Start of Records shown

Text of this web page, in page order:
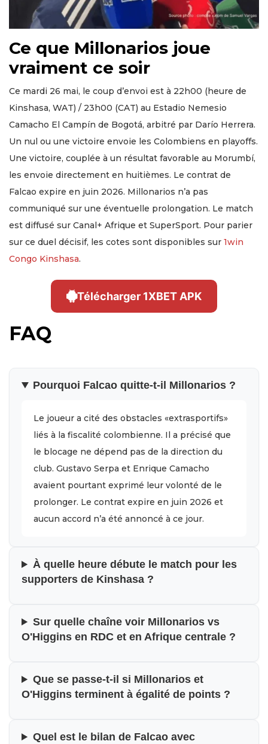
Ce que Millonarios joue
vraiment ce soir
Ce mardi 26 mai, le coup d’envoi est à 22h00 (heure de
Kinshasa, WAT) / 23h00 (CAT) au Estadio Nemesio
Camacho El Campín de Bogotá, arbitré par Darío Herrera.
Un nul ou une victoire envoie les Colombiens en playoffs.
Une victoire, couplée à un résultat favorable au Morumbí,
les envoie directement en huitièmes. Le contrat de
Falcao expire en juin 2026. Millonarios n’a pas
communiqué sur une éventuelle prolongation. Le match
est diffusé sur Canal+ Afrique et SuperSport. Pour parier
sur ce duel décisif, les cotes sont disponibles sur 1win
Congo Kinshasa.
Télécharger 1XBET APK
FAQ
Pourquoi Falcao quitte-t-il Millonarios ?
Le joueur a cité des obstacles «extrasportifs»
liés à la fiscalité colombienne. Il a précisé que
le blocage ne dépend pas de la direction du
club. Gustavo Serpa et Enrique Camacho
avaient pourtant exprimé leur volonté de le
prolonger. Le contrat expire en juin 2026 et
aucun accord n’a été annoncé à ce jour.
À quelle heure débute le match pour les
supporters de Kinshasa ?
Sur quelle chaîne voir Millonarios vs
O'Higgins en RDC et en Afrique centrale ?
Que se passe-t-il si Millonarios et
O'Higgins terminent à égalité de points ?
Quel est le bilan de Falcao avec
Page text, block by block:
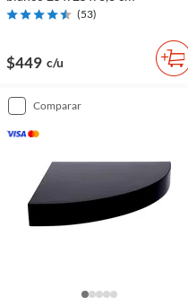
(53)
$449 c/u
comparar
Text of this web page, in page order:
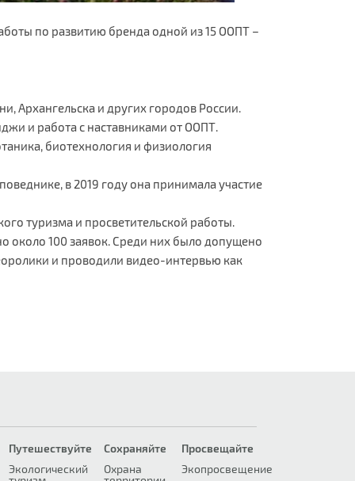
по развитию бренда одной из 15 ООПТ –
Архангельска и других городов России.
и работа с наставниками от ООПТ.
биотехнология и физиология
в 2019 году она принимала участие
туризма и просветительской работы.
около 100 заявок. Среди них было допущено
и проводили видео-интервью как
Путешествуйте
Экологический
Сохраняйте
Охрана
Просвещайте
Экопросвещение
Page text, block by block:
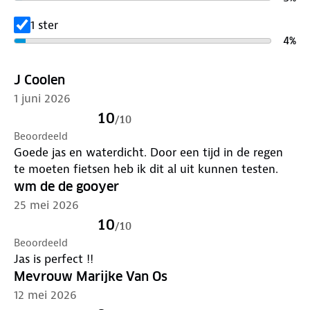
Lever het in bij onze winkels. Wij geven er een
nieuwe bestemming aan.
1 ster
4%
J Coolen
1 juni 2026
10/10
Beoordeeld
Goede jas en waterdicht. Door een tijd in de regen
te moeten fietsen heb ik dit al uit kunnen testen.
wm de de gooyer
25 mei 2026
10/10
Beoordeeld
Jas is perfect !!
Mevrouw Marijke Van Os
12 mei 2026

End of Records shown
Start of Records shown

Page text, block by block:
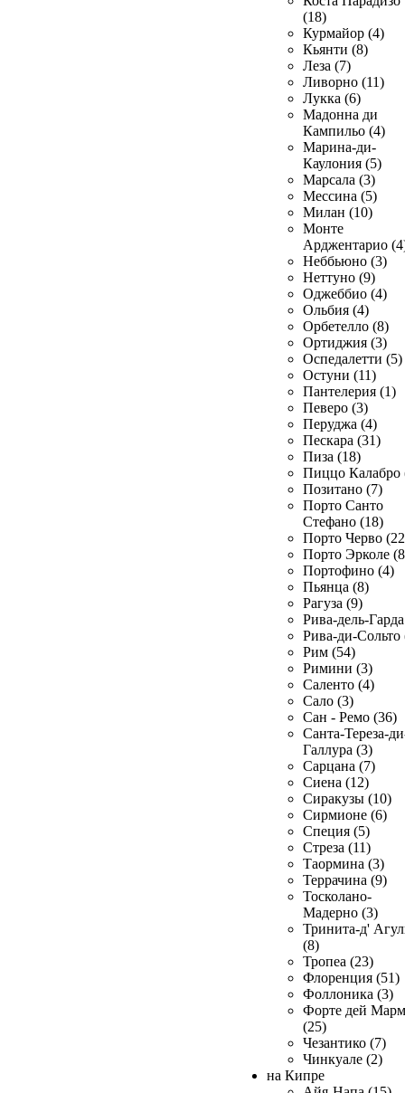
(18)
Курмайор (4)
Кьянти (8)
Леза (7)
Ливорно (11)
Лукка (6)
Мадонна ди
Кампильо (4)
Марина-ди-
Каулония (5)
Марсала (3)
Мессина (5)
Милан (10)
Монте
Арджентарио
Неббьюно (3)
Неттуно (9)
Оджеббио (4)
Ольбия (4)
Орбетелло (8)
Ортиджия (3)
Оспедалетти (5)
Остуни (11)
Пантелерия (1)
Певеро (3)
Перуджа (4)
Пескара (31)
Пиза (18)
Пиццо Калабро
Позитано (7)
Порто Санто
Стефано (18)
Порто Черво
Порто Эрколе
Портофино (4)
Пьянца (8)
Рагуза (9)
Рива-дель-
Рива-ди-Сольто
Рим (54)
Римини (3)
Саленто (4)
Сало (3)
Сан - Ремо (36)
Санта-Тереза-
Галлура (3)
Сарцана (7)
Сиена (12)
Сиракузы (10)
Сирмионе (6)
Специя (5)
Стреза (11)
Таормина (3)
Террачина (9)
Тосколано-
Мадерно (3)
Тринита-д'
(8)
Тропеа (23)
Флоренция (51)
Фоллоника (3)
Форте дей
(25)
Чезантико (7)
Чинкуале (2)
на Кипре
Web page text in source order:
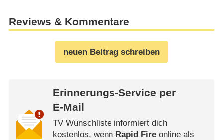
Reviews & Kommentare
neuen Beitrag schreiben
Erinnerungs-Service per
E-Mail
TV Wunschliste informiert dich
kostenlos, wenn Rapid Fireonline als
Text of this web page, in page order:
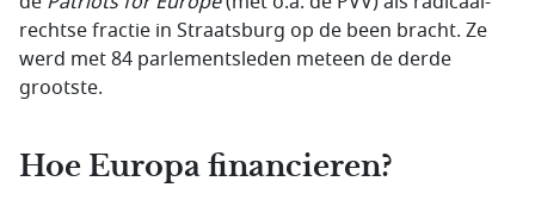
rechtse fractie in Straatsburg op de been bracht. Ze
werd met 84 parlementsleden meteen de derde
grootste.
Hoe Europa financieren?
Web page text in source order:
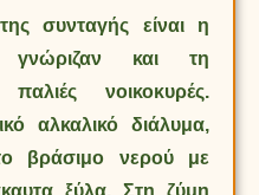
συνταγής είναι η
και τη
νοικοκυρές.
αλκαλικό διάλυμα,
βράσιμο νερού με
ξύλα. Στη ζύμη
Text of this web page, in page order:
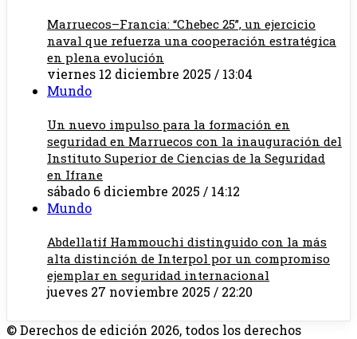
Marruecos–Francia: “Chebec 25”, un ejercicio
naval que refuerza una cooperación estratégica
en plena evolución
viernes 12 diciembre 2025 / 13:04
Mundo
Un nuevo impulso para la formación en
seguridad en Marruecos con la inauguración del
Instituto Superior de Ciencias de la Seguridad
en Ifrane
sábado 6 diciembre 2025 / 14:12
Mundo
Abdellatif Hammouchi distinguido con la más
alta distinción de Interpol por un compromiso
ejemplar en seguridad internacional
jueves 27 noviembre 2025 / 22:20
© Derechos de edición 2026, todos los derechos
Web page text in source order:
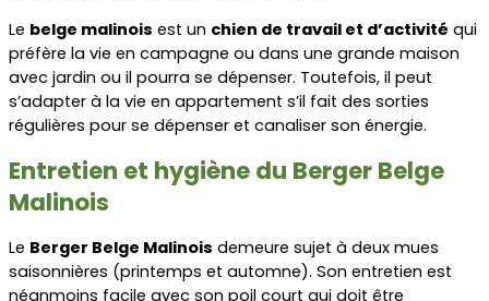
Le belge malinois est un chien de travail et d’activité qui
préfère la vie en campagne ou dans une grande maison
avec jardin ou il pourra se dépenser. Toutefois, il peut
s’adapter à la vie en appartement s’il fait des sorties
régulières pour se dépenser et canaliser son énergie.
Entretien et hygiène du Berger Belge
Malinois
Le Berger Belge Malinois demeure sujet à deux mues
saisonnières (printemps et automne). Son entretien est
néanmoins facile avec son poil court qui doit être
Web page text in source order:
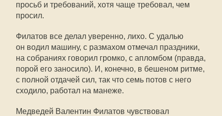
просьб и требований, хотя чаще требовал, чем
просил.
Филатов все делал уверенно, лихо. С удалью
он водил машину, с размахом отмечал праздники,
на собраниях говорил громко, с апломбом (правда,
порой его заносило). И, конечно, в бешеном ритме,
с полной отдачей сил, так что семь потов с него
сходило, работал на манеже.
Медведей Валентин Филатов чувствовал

End of Records shown
Start of Records shown

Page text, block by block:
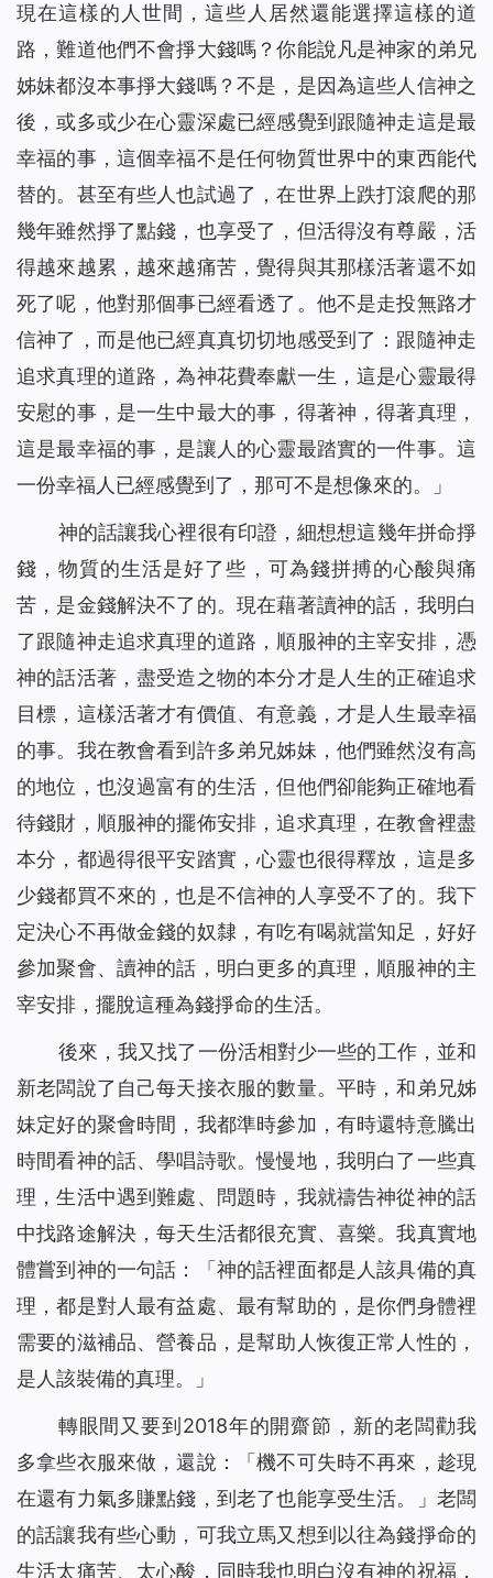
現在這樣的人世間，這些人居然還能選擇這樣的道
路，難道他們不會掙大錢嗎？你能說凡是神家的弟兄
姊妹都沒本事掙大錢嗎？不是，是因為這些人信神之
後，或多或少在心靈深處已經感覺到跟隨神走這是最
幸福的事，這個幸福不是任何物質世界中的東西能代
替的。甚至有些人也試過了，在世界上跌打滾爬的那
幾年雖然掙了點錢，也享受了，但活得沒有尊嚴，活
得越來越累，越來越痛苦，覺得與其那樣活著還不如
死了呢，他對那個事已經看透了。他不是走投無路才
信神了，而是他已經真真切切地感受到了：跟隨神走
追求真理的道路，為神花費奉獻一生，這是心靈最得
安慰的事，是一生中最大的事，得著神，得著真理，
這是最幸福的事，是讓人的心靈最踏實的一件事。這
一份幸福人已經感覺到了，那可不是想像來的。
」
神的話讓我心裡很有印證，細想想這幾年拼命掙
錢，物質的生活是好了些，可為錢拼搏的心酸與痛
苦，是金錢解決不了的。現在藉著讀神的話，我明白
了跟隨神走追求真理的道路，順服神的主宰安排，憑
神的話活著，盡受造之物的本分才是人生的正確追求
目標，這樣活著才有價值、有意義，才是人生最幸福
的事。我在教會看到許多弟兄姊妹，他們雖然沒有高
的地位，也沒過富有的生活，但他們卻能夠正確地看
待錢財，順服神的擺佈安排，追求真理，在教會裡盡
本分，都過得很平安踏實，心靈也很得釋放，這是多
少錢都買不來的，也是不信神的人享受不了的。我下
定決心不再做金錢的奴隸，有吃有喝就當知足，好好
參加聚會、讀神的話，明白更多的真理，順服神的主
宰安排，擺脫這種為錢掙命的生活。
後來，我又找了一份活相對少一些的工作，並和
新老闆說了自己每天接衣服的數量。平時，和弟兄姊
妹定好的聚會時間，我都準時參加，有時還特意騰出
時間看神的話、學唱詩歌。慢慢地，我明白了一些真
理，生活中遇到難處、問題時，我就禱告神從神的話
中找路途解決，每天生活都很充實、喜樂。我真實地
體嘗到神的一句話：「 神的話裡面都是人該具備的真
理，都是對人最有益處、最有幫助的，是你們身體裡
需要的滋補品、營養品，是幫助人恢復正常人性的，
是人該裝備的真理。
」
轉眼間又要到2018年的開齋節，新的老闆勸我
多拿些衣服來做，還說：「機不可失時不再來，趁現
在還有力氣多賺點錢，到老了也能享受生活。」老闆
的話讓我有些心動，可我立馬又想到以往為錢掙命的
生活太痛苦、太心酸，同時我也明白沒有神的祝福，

End of Records shown

## What the exercise asks:
Make an exact copy of the lines above, beginning with the line with "Сан - Ремо (36)" and ending with the line with "kostenlos, wenn Rapid Fireonline als", and keep the pictures out of it.

## Exercise solution:
Сан - Ремо (36)
Санта-Тереза-
Галлура (3)
Сарцана (7)
Сиена (12)
Сиракузы (10)
Сирмионе (6)
Специя (5)
Стреза (11)
Таормина (3)
Террачина (9)
Тосколано-
Мадерно (3)
Тринита-д'
(8)
Тропеа (23)
Флоренция (51)
Фоллоника (3)
Форте дей
(25)
Чезантико (7)
Чинкуале (2)
на Кипре
Web page text in source order:
Reviews & Kommentare
neuen Beitrag schreiben
Erinnerungs-Service per
E-Mail
TV Wunschliste informiert dich
kostenlos, wenn Rapid Fireonline als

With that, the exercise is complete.